Nilsson echoed these sentiments, noting that she and her fellow authors on the JPR study were "very careful about only reporting true positives."
"We want to be extra sure that it is correct, because once something incorrect is reported in the literature it makes its way into data and other knowledge bases and that causes trouble," she said.

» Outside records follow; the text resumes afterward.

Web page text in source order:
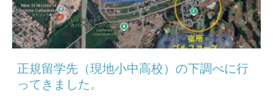
正規留学先（現地小中高校）の下調べに行
ってきました。
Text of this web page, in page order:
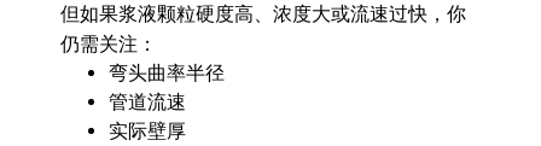
但如果浆液颗粒硬度高、浓度大或流速过快，你
仍需关注：
弯头曲率半径
管道流速
实际壁厚
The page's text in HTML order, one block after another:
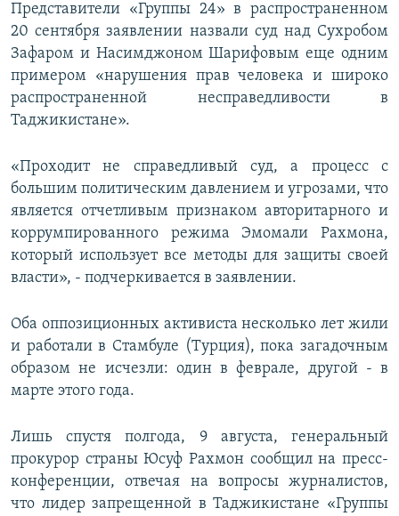
Представители «Группы 24» в распространенном
20 сентября заявлении назвали суд над Сухробом
Зафаром и Насимджоном Шарифовым еще одним
примером «нарушения прав человека и широко
распространенной несправедливости в
Таджикистане».
«Проходит не справедливый суд, а процесс с
большим политическим давлением и угрозами, что
является отчетливым признаком авторитарного и
коррумпированного режима Эмомали Рахмона,
который использует все методы для защиты своей
власти», - подчеркивается в заявлении.
Оба оппозиционных активиста несколько лет жили
и работали в Стамбуле (Турция), пока загадочным
образом не исчезли: один в феврале, другой - в
марте этого года.
Лишь спустя полгода, 9 августа, генеральный
прокурор страны Юсуф Рахмон сообщил на пресс-
конференции, отвечая на вопросы журналистов,
что лидер запрещенной в Таджикистане «Группы
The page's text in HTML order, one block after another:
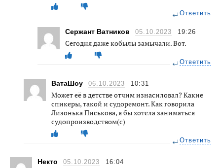
Ответить
Сержант Ватников 05.10.2023 19:26
Сегодня даже кобылы замычали. Вот.
Ответить
ВатаШоу 06.10.2023 10:31
Может её в детстве отчим изнасиловал? Какие
спикеры, такой и судоремонт. Как говорила
Лизонька Писькова, я бы хотела заниматься
судопроизводством(с)
Ответить
Некто 05.10.2023 16:04
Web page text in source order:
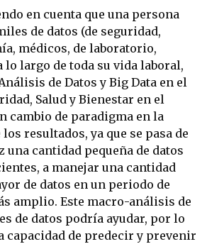
en cuenta que una persona
de datos (de seguridad,
médicos, de laboratorio,
lo largo de toda su vida laboral,
de Datos y Big Data en el
Salud y Bienestar en el
cambio de paradigma en la
resultados, ya que se pasa de
una cantidad pequeña de datos
a manejar una cantidad
de datos en un periodo de
amplio. Este macro-análisis de
de datos podría ayudar, por lo
capacidad de predecir y prevenir
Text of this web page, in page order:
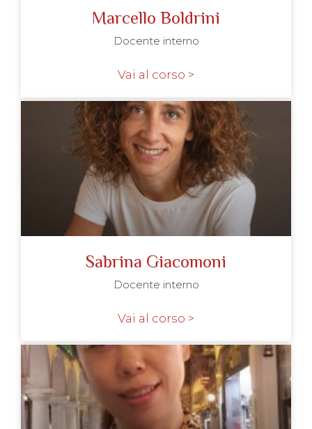
Marcello Boldrini
Docente interno
Vai al corso >
Sabrina Giacomoni
Docente interno
Vai al corso >

In the case of the novel proteoforms like SAVs, the researchers validated these hits via a variety of methods including manual inspection of the spectra, checking for evidence at the transcriptional level, and detecting the target proteins via selected-reaction monitoring mass spec, Nilsson said.
She said she expects there to be corresponding proteins for most of the novel splice variants detected at the transcript level, noting that "just from a biological point of view it wouldn't make sense to have these transcripts if they weren't doing something. It's not energetically favorable for the cell to construct the nucleotides [to no purpose]."
As a researcher specializing in glioblastoma multiforme, Nilsson said she was particularly excited to explore such variants' potential roles in cancer, though, she noted, "it's going to take a long time to evaluate on a large scale what these new ENCODE peptides and proteins mean for biology."
"It's going to take decades to figure out what they are doing and in what types of tissue they are expressed," she added.
For instance, Nilsson said, thus far the researchers have looked at the variants identified in the JPR study only in cancer cells. "So now we need to go back to normal glioma cells and see what the difference [in expression] is."
"A lot of this can be figured out through differential proteomics," she said.